Figure1.5-1_Calculated means from replicates for the OD600 after each time point. Figure1.5-2_Calculated means from both replicates for the fluorescence after each time point.

6. Measurement of Colony Forming Units per 0.1 OD600 E. coli cultures

Finished “Starting Sample Preparation”, we got the “Starting Sample” with a 0.1 OD600 measurement. Then following the instructions, we obtained a series of dilution, and we counted the CFUs of dilution 3, dilution4, and dilution5 of positive control and negative control on plates.

Colony Forming Units per 0.1 OD600 E. coli cultures:

Figure1.6-1_CFUs of positive control cultures. Figure1.6-2_CFUs of negative control cultures. Figure1.6-3_CFUs per 0.1 OD600 Positive Control (BBa_I20270) cultures and Negative Control (BBa_R0040) cultures.

Discussion

In figure 1.5-2, the highest fluorescence date is measured from device 4, much stronger than positive control. Device 2 and positive control show a modest fluorescence intensity and device 5,6,1 show low fluorescence intensity, while test devices 3 have close fluorescence signal to negative control group.

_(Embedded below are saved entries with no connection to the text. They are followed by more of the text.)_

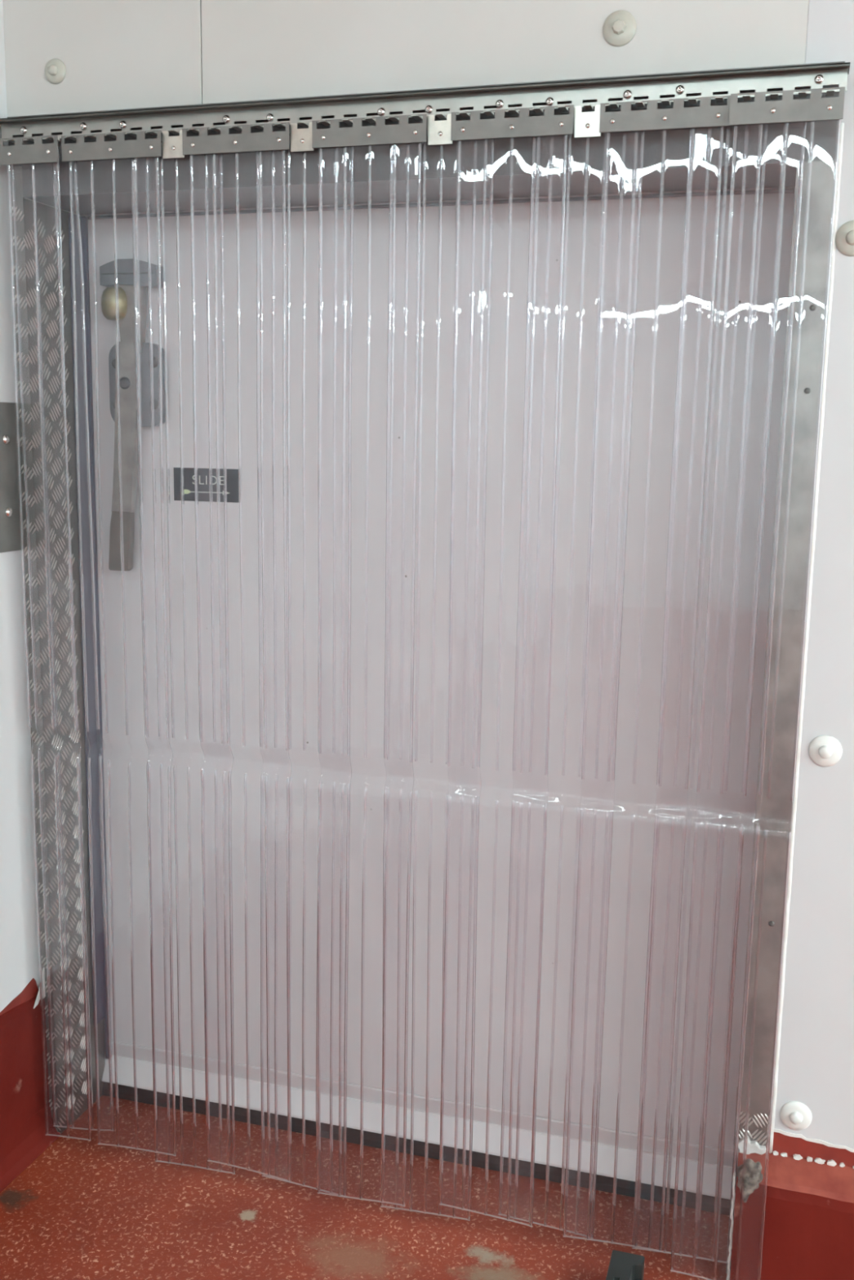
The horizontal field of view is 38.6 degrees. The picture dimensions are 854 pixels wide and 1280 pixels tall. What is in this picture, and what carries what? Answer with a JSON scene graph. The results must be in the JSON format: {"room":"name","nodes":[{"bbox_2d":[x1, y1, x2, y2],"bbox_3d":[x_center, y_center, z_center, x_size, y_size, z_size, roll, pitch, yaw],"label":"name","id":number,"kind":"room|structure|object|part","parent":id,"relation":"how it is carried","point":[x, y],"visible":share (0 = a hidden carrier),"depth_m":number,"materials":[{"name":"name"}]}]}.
{"room":"cold storage room","nodes":[
{"label":"cold storage room","id":0,"kind":"room"},
{"bbox_2d":[0,0,45,1015],"bbox_3d":[-2.270,0.508,-1.796,0.112,2.800,9.403,4,10,16],"label":"wall","id":1,"kind":"structure","parent":0,"point":[19,943],"depth_m":2.64,"materials":[{"name":"white paint"}]},
{"bbox_2d":[0,402,21,552],"bbox_3d":[-0.894,-0.331,2.500,0.013,0.310,0.214,4,10,16],"label":"steel plate","id":2,"kind":"object","parent":1,"relation":"attached to","point":[10,523],"visible":0.94,"depth_m":2.56,"materials":[{"name":"grey metal"}]},
{"bbox_2d":[0,995,60,1192],"bbox_3d":[-2.231,1.708,-1.611,0.037,0.374,9.400,4,10,16],"label":"baseboard","id":3,"kind":"structure","parent":1,"relation":"attached to","point":[23,1138],"depth_m":2.73,"materials":[{"name":"red paint"}]},
{"bbox_2d":[10,166,105,1133],"bbox_3d":[-0.830,0.080,2.771,0.038,2.160,0.213,4,10,16],"label":"lining","id":4,"kind":"object","parent":1,"relation":"attached to","point":[64,740],"visible":0.66,"depth_m":2.73,"materials":[{"name":"metal"}]},
{"bbox_2d":[0,1095,728,1279],"bbox_3d":[0.970,2.058,-2.005,7.232,0.080,10.800,4,10,16],"label":"floor","id":5,"kind":"structure","parent":0,"point":[83,1209],"depth_m":2.57,"materials":[{"name":"red paint"}]},
{"bbox_2d":[605,1249,644,1279],"bbox_3d":[0.360,1.244,2.272,0.062,0.072,0.220,4,10,16],"label":"bracket","id":6,"kind":"object","parent":5,"relation":"on","point":[623,1265],"visible":1,"depth_m":2.34,"materials":[{"name":"grey metal"}]},
{"bbox_2d":[2,0,853,1248],"bbox_3d":[2.238,-0.031,1.817,7.232,2.800,0.208,4,10,16],"label":"wall","id":7,"kind":"structure","parent":0,"point":[114,54],"depth_m":2.24,"materials":[{"name":"white paint"}]},
{"bbox_2d":[44,58,66,84],"bbox_3d":[-0.745,-1.136,2.432,0.048,0.048,0.016,4,10,16],"label":"cap","id":8,"kind":"object","parent":7,"relation":"attached to","point":[55,68],"visible":1,"depth_m":2.43,"materials":[{"name":"plastic"}]},
{"bbox_3d":[-0.642,-1.244,2.393,0.438,0.697,0.005,4,10,16],"label":"panel","id":9,"kind":"part","parent":7,"relation":"part of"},
{"bbox_2d":[23,162,796,214],"bbox_3d":[-0.070,-0.877,2.384,1.522,0.003,0.208,4,10,16],"label":"lining","id":10,"kind":"object","parent":7,"relation":"attached to","point":[675,178],"visible":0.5,"depth_m":2.35,"materials":[{"name":"metal"}]},
{"bbox_2d":[0,61,850,196],"bbox_3d":[-0.087,-0.931,2.236,1.626,0.156,0.068,4,10,16],"label":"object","id":11,"kind":"object","parent":7,"relation":"attached to","point":[586,93],"visible":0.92,"depth_m":2.22,"materials":[{"name":"metal"}]},
{"bbox_2d":[0,135,91,1140],"bbox_3d":[-0.803,0.071,2.591,0.135,2.158,0.024,4,10,16],"label":"curtain strip","id":12,"kind":"object","parent":11,"relation":"hanging from","point":[37,153],"visible":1,"depth_m":2.54,"materials":[{"name":"clear plastic"}]},
{"bbox_3d":[-0.788,-0.967,2.406,0.135,0.050,0.002,4,10,16],"label":"clamp plate","id":13,"kind":"part","parent":12,"relation":"part of","materials":[{"name":"grey metal"}]},
{"bbox_2d":[10,160,114,1130],"bbox_3d":[-0.771,0.070,2.614,0.161,2.130,0.034,4,10,16],"label":"curtain strip","id":14,"kind":"object","parent":11,"relation":"hanging from","point":[82,276],"visible":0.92,"depth_m":2.60,"materials":[{"name":"clear plastic"}]},
{"bbox_2d":[61,129,176,1155],"bbox_3d":[-0.627,0.082,2.552,0.218,2.161,0.030,4,10,16],"label":"curtain strip","id":15,"kind":"object","parent":11,"relation":"hanging from","point":[141,147],"visible":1,"depth_m":2.50,"materials":[{"name":"clear plastic"}]},
{"bbox_3d":[-0.614,-0.958,2.365,0.218,0.048,0.002,4,10,16],"label":"clamp plate","id":16,"kind":"part","parent":15,"relation":"part of","materials":[{"name":"grey metal"}]},
{"bbox_2d":[130,129,235,1173],"bbox_3d":[-0.497,0.099,2.526,0.198,2.181,0.038,5,10,20],"label":"curtain strip","id":17,"kind":"object","parent":11,"relation":"hanging from","point":[171,146],"visible":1,"depth_m":2.49,"materials":[{"name":"clear plastic"}]},
{"bbox_2d":[182,122,291,1181],"bbox_3d":[-0.374,0.097,2.478,0.220,2.157,0.032,4,10,16],"label":"curtain strip","id":18,"kind":"object","parent":11,"relation":"hanging from","point":[268,140],"visible":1,"depth_m":2.42,"materials":[{"name":"clear plastic"}]},
{"bbox_3d":[-0.360,-0.941,2.290,0.220,0.048,0.002,4,10,16],"label":"clamp plate","id":19,"kind":"part","parent":18,"relation":"part of","materials":[{"name":"grey metal"}]},
{"bbox_2d":[255,122,354,1196],"bbox_3d":[-0.246,0.112,2.449,0.201,2.174,0.037,4,10,16],"label":"curtain strip","id":20,"kind":"object","parent":11,"relation":"hanging from","point":[300,140],"visible":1,"depth_m":2.43,"materials":[{"name":"clear plastic"}]},
{"bbox_2d":[311,113,426,1205],"bbox_3d":[-0.120,0.120,2.403,0.220,2.170,0.030,4,10,16],"label":"curtain strip","id":21,"kind":"object","parent":11,"relation":"hanging from","point":[402,132],"visible":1,"depth_m":2.34,"materials":[{"name":"clear plastic"}]},
{"bbox_3d":[-0.106,-0.924,2.215,0.220,0.048,0.002,4,10,16],"label":"clamp plate","id":22,"kind":"part","parent":21,"relation":"part of","materials":[{"name":"grey metal"}]},
{"bbox_2d":[380,113,494,1219],"bbox_3d":[0.013,0.131,2.377,0.200,2.178,0.036,5,10,21],"label":"curtain strip","id":23,"kind":"object","parent":11,"relation":"hanging from","point":[438,131],"visible":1,"depth_m":2.34,"materials":[{"name":"clear plastic"}]},
{"bbox_2d":[439,104,573,1226],"bbox_3d":[0.134,0.126,2.326,0.220,2.147,0.030,4,10,16],"label":"curtain strip","id":24,"kind":"object","parent":11,"relation":"hanging from","point":[549,124],"visible":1,"depth_m":2.27,"materials":[{"name":"clear plastic"}]},
{"bbox_3d":[0.148,-0.907,2.140,0.220,0.048,0.002,4,10,16],"label":"clamp plate","id":25,"kind":"part","parent":24,"relation":"part of","materials":[{"name":"grey metal"}]},
{"bbox_2d":[497,104,644,1237],"bbox_3d":[0.262,0.135,2.299,0.202,2.152,0.031,4,10,16],"label":"curtain strip","id":26,"kind":"object","parent":11,"relation":"hanging from","point":[586,124],"visible":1,"depth_m":2.26,"materials":[{"name":"clear plastic"}]},
{"bbox_2d":[562,95,730,1251],"bbox_3d":[0.388,0.146,2.252,0.220,2.154,0.030,4,10,16],"label":"curtain strip","id":27,"kind":"object","parent":11,"relation":"hanging from","point":[705,115],"visible":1,"depth_m":2.19,"materials":[{"name":"clear plastic"}]},
{"bbox_3d":[0.402,-0.890,2.065,0.220,0.048,0.002,4,10,16],"label":"clamp plate","id":28,"kind":"part","parent":27,"relation":"part of","materials":[{"name":"grey metal"}]},
{"bbox_2d":[631,120,806,1260],"bbox_3d":[0.521,0.162,2.228,0.194,2.140,0.025,4,10,16],"label":"curtain strip","id":29,"kind":"object","parent":11,"relation":"hanging from","point":[804,123],"visible":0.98,"depth_m":2.19,"materials":[{"name":"clear plastic"}]},
{"bbox_2d":[670,86,844,1279],"bbox_3d":[0.575,0.175,2.188,0.180,2.184,0.027,4,10,16],"label":"curtain strip","id":30,"kind":"object","parent":11,"relation":"hanging from","point":[760,112],"visible":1,"depth_m":2.13,"materials":[{"name":"clear plastic"}]},
{"bbox_3d":[0.589,-0.875,2.000,0.180,0.049,0.002,4,10,16],"label":"clamp plate","id":31,"kind":"part","parent":30,"relation":"part of","materials":[{"name":"grey metal"}]},
{"bbox_2d":[80,186,795,1215],"bbox_3d":[-0.010,0.093,2.652,1.634,2.198,0.143,4,10,16],"label":"door","id":32,"kind":"structure","parent":7,"relation":"in","point":[640,799],"depth_m":2.64,"materials":[{"name":"white metal"}]},
{"bbox_3d":[-0.669,-0.472,2.713,0.072,0.373,0.022,4,10,16],"label":"lever","id":33,"kind":"part","parent":32,"relation":"part of","materials":[{"name":"metal"}]},
{"bbox_3d":[-0.647,-0.706,2.681,0.062,0.146,0.024,4,10,16],"label":"arm","id":34,"kind":"part","parent":32,"relation":"part of","materials":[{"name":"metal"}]},
{"bbox_3d":[-0.651,-0.493,2.709,0.141,0.680,0.063,4,10,16],"label":"lever handle","id":35,"kind":"part","parent":32,"relation":"part of","materials":[{"name":"grey metal"}]},
{"bbox_2d":[173,467,239,502],"bbox_3d":[-0.490,-0.345,2.716,0.164,0.074,0.003,4,10,16],"label":"door sign","id":36,"kind":"object","parent":32,"relation":"attached to","point":[232,475],"visible":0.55,"depth_m":2.72,"materials":[{"name":"black plastic"}]},
{"bbox_3d":[-0.024,1.115,2.835,1.634,0.062,0.084,4,10,16],"label":"kick rail","id":37,"kind":"part","parent":32,"relation":"part of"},
{"bbox_3d":[0.104,-1.194,2.173,1.116,0.697,0.005,4,10,16],"label":"panel","id":38,"kind":"part","parent":7,"relation":"part of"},
{"bbox_2d":[602,10,636,46],"bbox_3d":[0.333,-1.062,2.114,0.059,0.059,0.016,4,10,16],"label":"cap","id":39,"kind":"object","parent":7,"relation":"attached to","point":[620,28],"visible":1,"depth_m":2.11,"materials":[{"name":"plastic"}]},
{"bbox_2d":[725,160,834,1273],"bbox_3d":[0.671,0.181,2.326,0.066,2.160,0.218,4,10,16],"label":"door frame","id":40,"kind":"structure","parent":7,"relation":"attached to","point":[773,814],"depth_m":2.20,"materials":[{"name":"metal"}]},
{"bbox_3d":[0.642,0.209,2.345,0.002,2.098,0.208,4,10,16],"label":"reveal plate","id":41,"kind":"part","parent":40,"relation":"part of","materials":[{"name":"grey metal"}]},
{"bbox_2d":[726,1151,853,1279],"bbox_3d":[3.019,1.284,1.653,5.076,0.287,0.065,4,10,16],"label":"baseboard","id":42,"kind":"structure","parent":7,"relation":"attached to","point":[808,1234],"depth_m":2.31,"materials":[{"name":"red paint"}]},
{"bbox_3d":[3.050,0.041,1.474,5.075,2.800,0.005,4,10,16],"label":"panel","id":43,"kind":"part","parent":7,"relation":"part of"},
{"bbox_2d":[779,1101,812,1130],"bbox_3d":[0.704,0.911,2.325,0.059,0.059,0.016,4,10,16],"label":"cap","id":44,"kind":"object","parent":7,"relation":"attached to","point":[795,1115],"visible":1,"depth_m":2.32,"materials":[{"name":"white plastic"}]},
{"bbox_2d":[768,122,844,1153],"bbox_3d":[0.679,0.063,2.200,0.010,1.885,0.004,4,10,16],"label":"trim","id":45,"kind":"structure","parent":7,"relation":"attached to","point":[841,144],"depth_m":2.19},
{"bbox_2d":[808,734,842,766],"bbox_3d":[0.720,0.202,2.203,0.059,0.059,0.016,4,10,16],"label":"cap","id":46,"kind":"object","parent":7,"relation":"attached to","point":[824,750],"visible":1,"depth_m":2.20,"materials":[{"name":"white plastic"}]},
{"bbox_2d":[835,220,853,256],"bbox_3d":[0.720,-0.679,2.058,0.059,0.059,0.016,4,10,16],"label":"cap","id":47,"kind":"object","parent":7,"relation":"attached to","point":[844,237],"visible":1,"depth_m":2.06,"materials":[{"name":"plastic"}]}
]}

Well, these devise have different data in fluorescence intensity. However, when CFUs of them are concerned about, convictive conclusion is not available temporarily. Several factors, like the moisture capacity of plates, methods in spreading plate, and time spent in each simple ect. result in different CFUs dates.

Conclusion

According to measurements above, 8 test devices all works in E. coli. DH5α cells, but different characters were shown in this interlab study.The OD results tells us that cells with device 4 and cells with device 5 grow happier. As for the fluorescence intensity, device 4 is the strongest member and device 3 is weaker than others.

Inter lab study is successfully finished, which gives us a hand in our experiment design and means a lot for the development of synthetic biology.